• Exercise aim:
Filter the listing below, please, and copy only the lines with the word "aesthetic".

• Supplied records:

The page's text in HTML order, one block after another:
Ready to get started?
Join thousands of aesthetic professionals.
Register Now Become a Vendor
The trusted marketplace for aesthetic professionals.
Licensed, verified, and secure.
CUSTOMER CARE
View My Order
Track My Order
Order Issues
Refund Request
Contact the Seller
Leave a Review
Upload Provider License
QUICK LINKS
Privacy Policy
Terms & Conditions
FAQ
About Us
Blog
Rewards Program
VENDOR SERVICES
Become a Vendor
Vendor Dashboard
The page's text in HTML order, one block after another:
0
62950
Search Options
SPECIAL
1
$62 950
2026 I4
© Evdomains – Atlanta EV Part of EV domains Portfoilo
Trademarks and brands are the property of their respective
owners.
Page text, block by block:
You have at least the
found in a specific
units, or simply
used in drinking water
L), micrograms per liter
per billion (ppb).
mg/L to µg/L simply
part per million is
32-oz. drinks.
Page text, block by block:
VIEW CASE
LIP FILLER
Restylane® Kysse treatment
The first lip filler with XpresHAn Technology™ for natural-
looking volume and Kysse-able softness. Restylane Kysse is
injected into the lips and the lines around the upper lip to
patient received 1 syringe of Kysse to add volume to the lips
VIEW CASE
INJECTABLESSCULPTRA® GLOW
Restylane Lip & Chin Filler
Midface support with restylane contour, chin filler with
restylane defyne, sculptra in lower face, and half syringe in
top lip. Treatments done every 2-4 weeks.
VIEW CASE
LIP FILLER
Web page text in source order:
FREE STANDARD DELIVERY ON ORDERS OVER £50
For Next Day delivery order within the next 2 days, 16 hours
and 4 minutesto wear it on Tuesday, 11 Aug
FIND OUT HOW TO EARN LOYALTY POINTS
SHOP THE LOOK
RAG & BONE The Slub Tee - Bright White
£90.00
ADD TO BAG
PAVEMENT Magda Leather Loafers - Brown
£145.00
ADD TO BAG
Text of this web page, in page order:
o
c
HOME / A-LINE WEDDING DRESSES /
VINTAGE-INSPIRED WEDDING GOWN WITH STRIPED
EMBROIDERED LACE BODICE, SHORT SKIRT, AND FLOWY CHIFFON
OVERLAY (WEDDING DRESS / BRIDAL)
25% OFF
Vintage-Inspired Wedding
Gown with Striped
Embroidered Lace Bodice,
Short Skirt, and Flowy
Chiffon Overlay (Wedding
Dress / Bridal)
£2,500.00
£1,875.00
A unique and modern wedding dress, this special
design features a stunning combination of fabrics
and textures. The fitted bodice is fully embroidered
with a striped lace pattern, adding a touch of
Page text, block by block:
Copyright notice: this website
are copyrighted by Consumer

• Output of the exercise:
Join thousands of aesthetic professionals.
The trusted marketplace for aesthetic professionals.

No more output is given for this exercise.